• [Input records]:
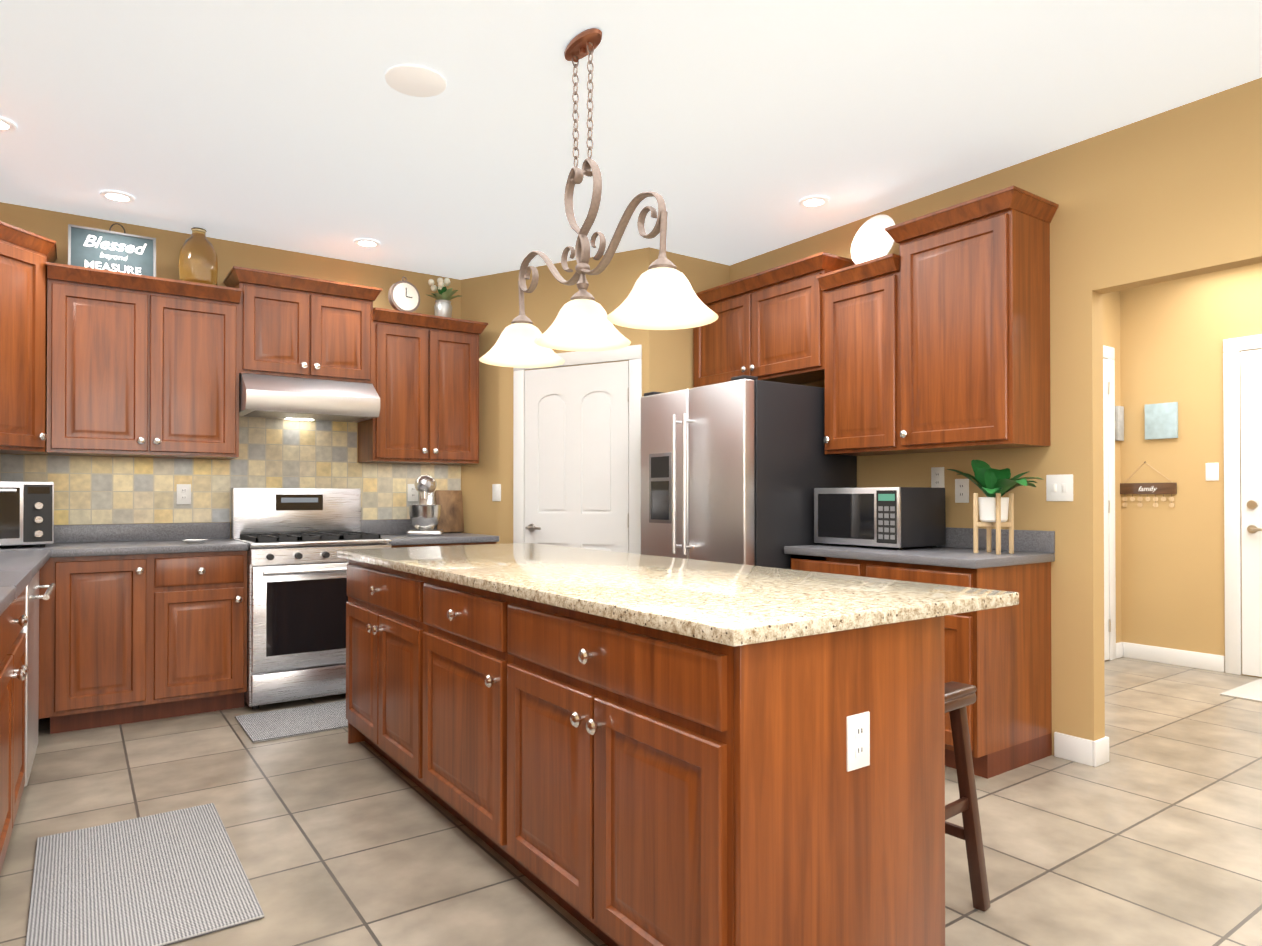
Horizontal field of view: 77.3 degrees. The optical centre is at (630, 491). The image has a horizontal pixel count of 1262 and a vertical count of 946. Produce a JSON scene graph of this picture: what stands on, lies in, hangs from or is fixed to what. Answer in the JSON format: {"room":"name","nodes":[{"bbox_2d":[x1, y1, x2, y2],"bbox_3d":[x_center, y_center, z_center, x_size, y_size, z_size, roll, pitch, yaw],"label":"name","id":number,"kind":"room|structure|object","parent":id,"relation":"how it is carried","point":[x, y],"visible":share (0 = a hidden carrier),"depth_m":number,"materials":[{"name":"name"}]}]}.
{"room":"kitchen","nodes":[
{"label":"kitchen","id":0,"kind":"room"},
{"bbox_2d":[0,202,460,538],"bbox_3d":[-2.488,-0.166,4.866,3.510,2.740,0.100,0,-1,-35],"label":"wall","id":1,"kind":"structure","parent":0,"point":[52,225],"depth_m":4.87,"materials":[{"name":"beige paint"}]},
{"bbox_2d":[0,221,56,454],"bbox_3d":[-3.234,-0.748,3.883,0.647,1.089,0.647,0,-1,-35],"label":"upper cabinet","id":2,"kind":"object","parent":1,"relation":"attached to","point":[25,256],"visible":1,"depth_m":3.91,"materials":[{"name":"brown wood"}]},
{"bbox_2d":[46,262,241,458],"bbox_3d":[-2.721,-0.675,4.434,0.895,0.950,0.338,0,-1,-35],"label":"upper cabinet","id":3,"kind":"object","parent":1,"relation":"attached to","point":[143,366],"depth_m":4.28,"materials":[{"name":"brown wood"}]},
{"bbox_2d":[68,223,155,276],"bbox_3d":[-2.842,-1.319,4.327,0.400,0.306,0.106,0,-1,-35],"label":"blessed sign","id":4,"kind":"object","parent":3,"relation":"on","point":[79,253],"visible":0.79,"depth_m":4.30,"materials":[{"name":"grey metal"}]},
{"bbox_2d":[85,260,140,274],"bbox_3d":[-2.815,-1.216,4.290,0.257,0.045,0.002,0,-6,-35],"label":"lettering","id":5,"kind":"object","parent":4,"relation":"attached to","point":[91,264],"visible":0.79,"depth_m":4.28,"materials":[{"name":"white plastic"}]},
{"bbox_2d":[100,252,127,260],"bbox_3d":[-2.816,-1.276,4.297,0.128,0.038,0.002,0,-7,-35],"label":"lettering","id":6,"kind":"object","parent":4,"relation":"attached to","point":[113,257],"visible":1,"depth_m":4.29,"materials":[{"name":"white paint"}]},
{"bbox_2d":[83,235,146,254],"bbox_3d":[-2.814,-1.347,4.308,0.291,0.066,0.002,0,-7,-35],"label":"lettering","id":7,"kind":"object","parent":4,"relation":"attached to","point":[108,244],"visible":1,"depth_m":4.29,"materials":[{"name":"white paint"}]},
{"bbox_2d":[179,227,217,284],"bbox_3d":[-2.480,-1.334,4.525,0.200,0.340,0.200,0,-1,-35],"label":"jar","id":8,"kind":"object","parent":3,"relation":"on","point":[198,261],"visible":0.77,"depth_m":4.45,"materials":[{"name":"brown"}]},
{"bbox_2d":[226,267,377,385],"bbox_3d":[-2.041,-0.979,4.916,0.770,0.585,0.338,0,-1,-35],"label":"upper cabinet","id":9,"kind":"object","parent":1,"relation":"attached to","point":[310,328],"depth_m":4.77,"materials":[{"name":"brown wood"}]},
{"bbox_2d":[239,373,379,422],"bbox_3d":[-1.993,-0.568,4.843,0.752,0.228,0.488,0,-1,-35],"label":"range hood","id":10,"kind":"object","parent":9,"relation":"attached to","point":[279,397],"visible":0.9,"depth_m":4.68,"materials":[{"name":"silver metal"}]},
{"bbox_2d":[358,310,481,464],"bbox_3d":[-1.429,-0.668,5.345,0.727,0.950,0.338,0,-1,-35],"label":"upper cabinet","id":11,"kind":"object","parent":1,"relation":"attached to","point":[427,389],"depth_m":5.19,"materials":[{"name":"brown wood"}]},
{"bbox_2d":[388,276,419,311],"bbox_3d":[-1.499,-1.290,5.216,0.210,0.262,0.060,0,-1,-43],"label":"mantel clock","id":12,"kind":"object","parent":11,"relation":"on","point":[403,295],"visible":0.88,"depth_m":5.19,"materials":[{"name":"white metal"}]},
{"bbox_2d":[428,278,460,317],"bbox_3d":[-1.278,-1.315,5.355,0.232,0.314,0.235,0,-1,-35],"label":"potted plant","id":13,"kind":"object","parent":11,"relation":"on","point":[443,305],"visible":0.92,"depth_m":5.33,"materials":[{"name":"grey"}]},
{"bbox_2d":[461,247,648,543],"bbox_3d":[-0.555,-0.163,5.377,1.584,2.740,0.100,0,0,29],"label":"wall","id":14,"kind":"structure","parent":0,"point":[492,300],"depth_m":5.51,"materials":[{"name":"beige paint"}]},
{"bbox_2d":[492,345,641,553],"bbox_3d":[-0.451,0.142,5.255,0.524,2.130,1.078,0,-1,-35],"label":"pantry door","id":15,"kind":"structure","parent":14,"relation":"in","point":[576,456],"depth_m":5.19,"materials":[{"name":"white paint"}]},
{"bbox_2d":[0,657,1261,945],"bbox_3d":[1.185,1.216,3.040,7.500,0.050,7.500,0,-1,-35],"label":"floor","id":16,"kind":"structure","parent":0,"point":[1148,833],"depth_m":2.76,"materials":[{"name":"tile"}]},
{"bbox_2d":[0,602,15,873],"bbox_3d":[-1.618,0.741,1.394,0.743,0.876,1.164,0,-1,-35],"label":"base cabinet","id":17,"kind":"object","parent":16,"relation":"on","point":[13,665],"depth_m":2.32,"materials":[{"name":"brown wood"}]},
{"bbox_2d":[0,525,59,615],"bbox_3d":[-1.411,0.297,1.163,0.810,0.270,7.182,0,-1,-35],"label":"countertop","id":18,"kind":"structure","parent":17,"relation":"on","point":[21,566],"depth_m":3.01,"materials":[{"name":"grey stone"}]},
{"bbox_2d":[0,481,53,546],"bbox_3d":[-3.190,0.116,3.915,0.383,0.330,0.480,0,-1,43],"label":"toaster oven","id":19,"kind":"object","parent":18,"relation":"on","point":[26,513],"visible":1,"depth_m":3.90,"materials":[{"name":"silver metal"}]},
{"bbox_2d":[12,622,38,827],"bbox_3d":[-2.185,0.836,2.309,0.664,0.700,1.013,0,-1,-35],"label":"base cabinet","id":20,"kind":"object","parent":16,"relation":"on","point":[18,675],"depth_m":2.64,"materials":[{"name":"brown wood"}]},
{"bbox_2d":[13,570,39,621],"bbox_3d":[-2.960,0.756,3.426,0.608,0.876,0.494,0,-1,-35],"label":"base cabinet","id":21,"kind":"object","parent":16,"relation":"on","point":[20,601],"depth_m":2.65,"materials":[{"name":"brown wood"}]},
{"bbox_2d":[20,571,55,786],"bbox_3d":[-2.619,0.754,2.994,0.696,0.872,0.624,0,-1,-35],"label":"dishwasher","id":22,"kind":"object","parent":16,"relation":"on","point":[30,629],"visible":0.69,"depth_m":3.06,"materials":[{"name":"grey metal"}]},
{"bbox_2d":[39,562,46,718],"bbox_3d":[-3.246,0.759,3.895,0.620,0.876,0.597,0,-1,-35],"label":"base cabinet","id":23,"kind":"object","parent":16,"relation":"on","point":[43,571],"depth_m":3.81,"materials":[{"name":"brown wood"}]},
{"bbox_2d":[47,554,154,733],"bbox_3d":[-2.817,0.761,4.185,0.415,0.876,0.617,0,-1,-35],"label":"base cabinet","id":24,"kind":"object","parent":16,"relation":"on","point":[124,639],"depth_m":3.94,"materials":[{"name":"brown wood"}]},
{"bbox_2d":[60,522,248,556],"bbox_3d":[-2.609,0.254,4.304,0.853,0.138,0.669,0,-1,-35],"label":"countertop","id":25,"kind":"structure","parent":24,"relation":"on","point":[157,538],"depth_m":4.40,"materials":[{"name":"grey stone"}]},
{"bbox_2d":[182,539,207,543],"bbox_3d":[-2.374,0.273,4.294,0.124,0.020,0.124,0,-1,-35],"label":"dish","id":26,"kind":"object","parent":25,"relation":"on","point":[194,541],"visible":1,"depth_m":4.26,"materials":[{"name":"white ceramic"}]},
{"bbox_2d":[25,803,263,945],"bbox_3d":[-1.517,1.180,2.433,0.535,0.012,0.980,0,-1,-35],"label":"area rug","id":27,"kind":"object","parent":16,"relation":"on","point":[168,878],"visible":0.98,"depth_m":2.35,"materials":[{"name":"grey fabric"}]},
{"bbox_2d":[155,551,246,719],"bbox_3d":[-2.461,0.763,4.436,0.456,0.876,0.617,0,-1,-35],"label":"base cabinet","id":28,"kind":"object","parent":16,"relation":"on","point":[201,597],"depth_m":4.19,"materials":[{"name":"brown wood"}]},
{"bbox_2d":[235,700,347,742],"bbox_3d":[-1.605,1.193,4.194,0.830,0.012,0.520,0,-1,-35],"label":"area rug","id":29,"kind":"object","parent":16,"relation":"on","point":[279,724],"visible":0.52,"depth_m":4.07,"materials":[{"name":"grey fabric"}]},
{"bbox_2d":[231,488,390,709],"bbox_3d":[-1.916,0.590,4.726,0.760,1.225,0.755,0,-1,-35],"label":"range","id":30,"kind":"object","parent":16,"relation":"on","point":[295,539],"visible":0.77,"depth_m":4.45,"materials":[{"name":"silver metal"}]},
{"bbox_2d":[346,559,413,781],"bbox_3d":[-0.784,0.757,3.527,0.700,0.876,1.020,0,-1,-35],"label":"base cabinet","id":31,"kind":"object","parent":16,"relation":"on","point":[380,604],"depth_m":3.29,"materials":[{"name":"brown wood"}]},
{"bbox_2d":[337,543,1018,646],"bbox_3d":[-0.188,0.289,2.914,1.015,0.034,2.765,0,-1,-35],"label":"countertop","id":32,"kind":"structure","parent":31,"relation":"on","point":[731,604],"depth_m":2.14,"materials":[{"name":"stone"}]},
{"bbox_2d":[391,542,495,547],"bbox_3d":[-1.350,0.769,5.219,0.727,0.876,0.617,0,-1,-35],"label":"base cabinet","id":33,"kind":"object","parent":16,"relation":"on","point":[477,543],"depth_m":4.98,"materials":[{"name":"brown wood"}]},
{"bbox_2d":[360,519,498,544],"bbox_3d":[-1.341,0.260,5.213,0.729,0.138,0.642,0,-1,-35],"label":"countertop","id":34,"kind":"structure","parent":33,"relation":"on","point":[394,530],"depth_m":5.21,"materials":[{"name":"grey stone"}]},
{"bbox_2d":[407,475,443,535],"bbox_3d":[-1.360,0.091,5.223,0.220,0.399,0.338,0,0,-10],"label":"stand mixer","id":35,"kind":"object","parent":34,"relation":"on","point":[424,514],"visible":1,"depth_m":5.11,"materials":[{"name":"silver metal"}]},
{"bbox_2d":[435,490,463,532],"bbox_3d":[-1.282,0.140,5.574,0.200,0.297,0.064,0,-1,-35],"label":"cutting board","id":36,"kind":"object","parent":34,"relation":"on","point":[450,502],"visible":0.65,"depth_m":5.57,"materials":[{"name":"brown wood"}]},
{"bbox_2d":[414,574,497,852],"bbox_3d":[-0.300,0.751,2.822,0.677,0.876,0.690,0,-1,-35],"label":"base cabinet","id":37,"kind":"object","parent":16,"relation":"on","point":[456,625],"depth_m":2.64,"materials":[{"name":"brown wood"}]},
{"bbox_2d":[498,593,944,945],"bbox_3d":[0.196,0.746,2.138,0.700,0.876,1.000,0,-1,-35],"label":"base cabinet","id":38,"kind":"object","parent":16,"relation":"on","point":[610,782],"depth_m":1.77,"materials":[{"name":"brown wood"}]},
{"bbox_2d":[641,375,856,568],"bbox_3d":[0.633,0.309,4.542,0.937,1.785,0.900,0,-1,-35],"label":"refrigerator","id":39,"kind":"object","parent":16,"relation":"on","point":[737,470],"visible":0.5,"depth_m":4.17,"materials":[{"name":"grey metal"}]},
{"bbox_2d":[791,554,1051,778],"bbox_3d":[1.343,0.759,3.809,0.652,0.875,1.030,0,-1,-35],"label":"base cabinet","id":40,"kind":"object","parent":16,"relation":"on","point":[999,659],"visible":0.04,"depth_m":3.38,"materials":[{"name":"brown wood"}]},
{"bbox_2d":[784,527,1054,568],"bbox_3d":[1.352,0.250,3.813,0.637,0.138,1.060,0,-1,-35],"label":"countertop","id":41,"kind":"structure","parent":40,"relation":"on","point":[1030,547],"depth_m":3.64,"materials":[{"name":"grey stone"}]},
{"bbox_2d":[814,487,945,549],"bbox_3d":[1.270,0.132,4.056,0.378,0.300,0.530,0,-1,-35],"label":"microwave","id":42,"kind":"object","parent":41,"relation":"on","point":[899,518],"visible":1,"depth_m":3.88,"materials":[{"name":"grey metal"}]},
{"bbox_2d":[947,460,1043,554],"bbox_3d":[1.647,0.064,3.537,0.348,0.427,0.394,0,-1,-35],"label":"plant stand","id":43,"kind":"object","parent":41,"relation":"on","point":[994,486],"visible":1,"depth_m":3.52,"materials":[{"name":"green plant"}]},
{"bbox_2d":[944,681,989,911],"bbox_3d":[0.753,0.870,2.310,0.335,0.635,0.445,0,-1,-39],"label":"stool","id":44,"kind":"object","parent":16,"relation":"on","point":[959,697],"visible":0.29,"depth_m":2.23,"materials":[{"name":"brown wood"}]},
{"bbox_2d":[1220,679,1261,701],"bbox_3d":[4.078,1.195,4.377,0.670,0.010,1.150,0,-1,-35],"label":"entry rug","id":45,"kind":"object","parent":16,"relation":"on","point":[1251,691],"visible":1,"depth_m":4.68,"materials":[{"name":"white fabric"}]},
{"bbox_2d":[0,0,1261,279],"bbox_3d":[1.185,-1.574,3.060,7.500,0.050,7.500,0,-1,-35],"label":"ceiling","id":46,"kind":"structure","parent":0,"point":[730,132],"depth_m":3.18,"materials":[{"name":"white paint"}]},
{"bbox_2d":[0,117,16,131],"bbox_3d":[-2.664,-1.542,3.295,0.155,0.012,0.155,0,-1,-44],"label":"recessed light","id":47,"kind":"object","parent":46,"relation":"in","point":[5,125],"depth_m":3.32,"materials":[{"name":"white"}]},
{"bbox_2d":[100,191,134,202],"bbox_3d":[-2.674,-1.536,4.108,0.155,0.012,0.155,0,-1,-41],"label":"recessed light","id":48,"kind":"object","parent":46,"relation":"in","point":[114,196],"depth_m":4.10,"materials":[{"name":"white"}]},
{"bbox_2d":[354,239,379,247],"bbox_3d":[-1.626,-1.530,4.859,0.155,0.012,0.155,0,-1,-41],"label":"recessed light","id":49,"kind":"object","parent":46,"relation":"in","point":[367,243],"depth_m":4.86,"materials":[{"name":"white"}]},
{"bbox_2d":[385,64,445,96],"bbox_3d":[-0.811,-1.545,2.975,0.223,0.010,0.223,0,-1,-41],"label":"ceiling speaker","id":50,"kind":"object","parent":46,"relation":"in","point":[415,80],"depth_m":2.96,"materials":[{"name":"white plastic"}]},
{"bbox_2d":[479,28,717,367],"bbox_3d":[-0.166,-1.032,2.716,0.332,1.040,1.232,0,-1,-35],"label":"pendant chandelier","id":51,"kind":"object","parent":46,"relation":"hanging from","point":[662,295],"visible":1,"depth_m":2.65,"materials":[{"name":"brown metal"}]},
{"bbox_2d":[799,196,828,207],"bbox_3d":[0.969,-1.535,4.181,0.155,0.012,0.155,0,-1,-41],"label":"recessed light","id":52,"kind":"object","parent":46,"relation":"in","point":[815,201],"depth_m":4.17,"materials":[{"name":"white"}]},
{"bbox_2d":[649,247,729,392],"bbox_3d":[0.404,-0.164,5.216,0.780,2.740,0.100,0,-1,-35],"label":"wall","id":53,"kind":"structure","parent":0,"point":[671,360],"depth_m":5.10,"materials":[{"name":"beige paint"}]},
{"bbox_2d":[730,77,1261,754],"bbox_3d":[2.387,-0.180,2.993,0.100,2.740,5.820,0,-1,-35],"label":"wall","id":54,"kind":"structure","parent":0,"point":[1168,195],"depth_m":3.46,"materials":[{"name":"beige paint"}]},
{"bbox_2d":[694,253,857,386],"bbox_3d":[0.849,-0.957,4.796,0.336,0.600,1.101,0,-1,-35],"label":"upper cabinet","id":55,"kind":"object","parent":54,"relation":"attached to","point":[768,326],"depth_m":4.59,"materials":[{"name":"brown wood"}]},
{"bbox_2d":[818,254,909,455],"bbox_3d":[1.303,-0.671,4.150,0.336,0.939,0.475,0,-1,-35],"label":"upper cabinet","id":56,"kind":"object","parent":54,"relation":"attached to","point":[859,373],"depth_m":4.04,"materials":[{"name":"brown wood"}]},
{"bbox_2d":[851,215,894,263],"bbox_3d":[1.267,-1.305,4.138,0.080,0.296,0.284,0,-1,-35],"label":"plate","id":57,"kind":"object","parent":56,"relation":"on","point":[872,239],"visible":0.65,"depth_m":4.16,"materials":[{"name":"white ceramic"}]},
{"bbox_2d":[931,467,944,487],"bbox_3d":[1.574,-0.064,4.049,0.009,0.120,0.075,0,-1,-35],"label":"light switch","id":58,"kind":"object","parent":54,"relation":"attached to","point":[937,473],"depth_m":4.05,"materials":[{"name":"white plastic"}]},
{"bbox_2d":[955,479,968,502],"bbox_3d":[1.652,-0.003,3.939,0.009,0.120,0.075,0,-1,-35],"label":"electrical outlet","id":59,"kind":"object","parent":54,"relation":"attached to","point":[961,485],"depth_m":3.94,"materials":[{"name":"white plastic"}]},
{"bbox_2d":[894,189,1053,452],"bbox_3d":[1.604,-0.743,3.723,0.336,1.075,0.570,0,-1,-35],"label":"upper cabinet","id":60,"kind":"object","parent":54,"relation":"attached to","point":[933,335],"depth_m":3.55,"materials":[{"name":"brown wood"}]},
{"bbox_2d":[1046,474,1072,500],"bbox_3d":[1.928,-0.016,3.548,0.009,0.120,0.118,0,-1,-35],"label":"light switch","id":61,"kind":"object","parent":54,"relation":"attached to","point":[1059,487],"depth_m":3.55,"materials":[{"name":"white plastic"}]},
{"bbox_2d":[1054,732,1108,764],"bbox_3d":[1.813,1.142,3.884,0.048,0.110,1.004,0,-1,-35],"label":"baseboard","id":62,"kind":"structure","parent":54,"relation":"attached to","point":[1083,751],"depth_m":3.46,"materials":[{"name":"white paint"}]},
{"bbox_2d":[1103,291,1121,660],"bbox_3d":[2.566,-0.164,5.125,2.650,2.740,0.100,0,-1,-35],"label":"wall","id":63,"kind":"structure","parent":0,"point":[1111,319],"depth_m":5.75,"materials":[{"name":"beige paint"}]},
{"bbox_2d":[1103,345,1115,660],"bbox_3d":[3.135,0.083,5.418,0.920,2.250,0.074,0,-1,-35],"label":"closet door","id":64,"kind":"structure","parent":63,"relation":"in","point":[1109,502],"depth_m":5.65,"materials":[{"name":"white paint"}]},
{"bbox_2d":[1115,406,1123,440],"bbox_3d":[3.556,-0.495,5.745,0.090,0.250,0.029,0,-1,-35],"label":"picture","id":65,"kind":"object","parent":63,"relation":"attached to","point":[1119,423],"visible":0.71,"depth_m":5.72,"materials":[{"name":"grey fabric"}]},
{"bbox_2d":[1120,263,1261,677],"bbox_3d":[4.934,-0.173,3.980,0.100,2.740,4.500,0,-1,-35],"label":"wall","id":66,"kind":"structure","parent":0,"point":[1174,334],"depth_m":5.48,"materials":[{"name":"beige paint"}]},
{"bbox_2d":[1120,462,1176,507],"bbox_3d":[3.692,-0.050,5.636,0.020,0.328,0.360,0,-1,-35],"label":"family sign","id":67,"kind":"object","parent":66,"relation":"attached to","point":[1162,488],"visible":1,"depth_m":5.63,"materials":[{"name":"brown wood"}]},
{"bbox_2d":[1139,486,1156,492],"bbox_3d":[3.685,-0.014,5.625,0.002,0.046,0.119,0,-1,-35],"label":"lettering","id":68,"kind":"object","parent":67,"relation":"attached to","point":[1147,488],"visible":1,"depth_m":5.63,"materials":[{"name":"white paint"}]},
{"bbox_2d":[1145,402,1177,439],"bbox_3d":[3.739,-0.496,5.563,0.029,0.250,0.200,0,-1,-35],"label":"picture","id":69,"kind":"object","parent":66,"relation":"attached to","point":[1161,420],"visible":0.98,"depth_m":5.55},
{"bbox_2d":[1119,642,1224,671],"bbox_3d":[3.773,1.154,5.517,0.013,0.110,0.634,0,-1,-35],"label":"baseboard","id":70,"kind":"structure","parent":66,"relation":"attached to","point":[1212,662],"depth_m":5.50,"materials":[{"name":"white paint"}]},
{"bbox_2d":[1206,334,1261,676],"bbox_3d":[4.220,0.094,4.838,0.074,2.220,1.208,0,-1,-35],"label":"front door","id":71,"kind":"structure","parent":66,"relation":"in","point":[1243,511],"depth_m":5.17,"materials":[{"name":"white paint"}]},
{"bbox_3d":[-1.683,-0.195,0.898,0.273,2.740,7.415,0,-1,-35],"label":"wall","id":72,"kind":"structure","parent":0,"visible":0},
{"bbox_2d":[0,416,460,524],"bbox_3d":[-2.444,-0.249,4.825,2.983,0.870,0.015,0,-1,-35],"label":"tile backsplash","id":73,"kind":"structure","parent":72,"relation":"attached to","point":[278,453],"depth_m":4.78,"materials":[{"name":"multicoloured tile"}]}
]}

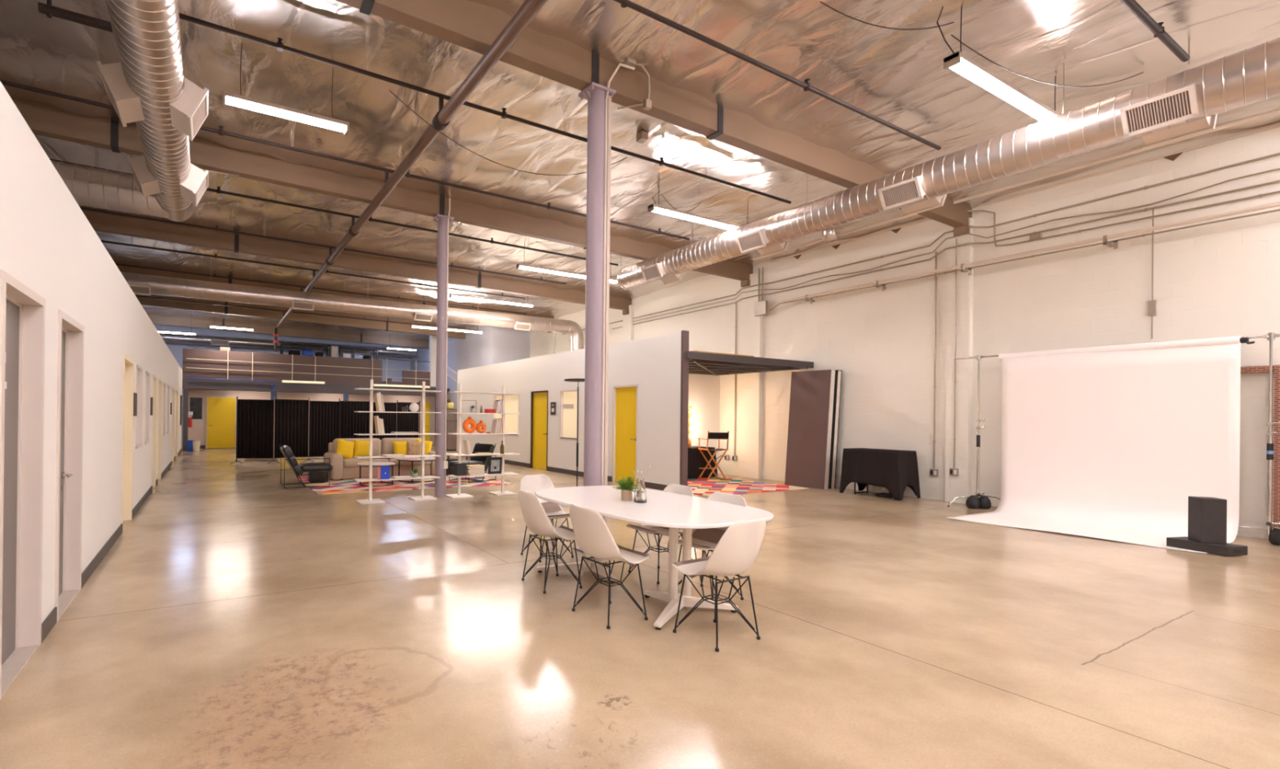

• [Your goal]: Check each line of the data for "picture". Copy the lines where it turns up.

• [Task output]:
Horizontal field of view: 77.3 degrees. The optical centre is at (630, 491). The image has a horizontal pixel count of 1262 and a vertical count of 946. Produce a JSON scene graph of this picture: what stands on, lies in, hangs from or is fixed to what. Answer in the JSON format: {"room":"name","nodes":[{"bbox_2d":[x1, y1, x2, y2],"bbox_3d":[x_center, y_center, z_center, x_size, y_size, z_size, roll, pitch, yaw],"label":"name","id":number,"kind":"room|structure|object","parent":id,"relation":"how it is carried","point":[x, y],"visible":share (0 = a hidden carrier),"depth_m":number,"materials":[{"name":"name"}]}]}.
{"bbox_2d":[1115,406,1123,440],"bbox_3d":[3.556,-0.495,5.745,0.090,0.250,0.029,0,-1,-35],"label":"picture","id":65,"kind":"object","parent":63,"relation":"attached to","point":[1119,423],"visible":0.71,"depth_m":5.72,"materials":[{"name":"grey fabric"}]},
{"bbox_2d":[1145,402,1177,439],"bbox_3d":[3.739,-0.496,5.563,0.029,0.250,0.200,0,-1,-35],"label":"picture","id":69,"kind":"object","parent":66,"relation":"attached to","point":[1161,420],"visible":0.98,"depth_m":5.55},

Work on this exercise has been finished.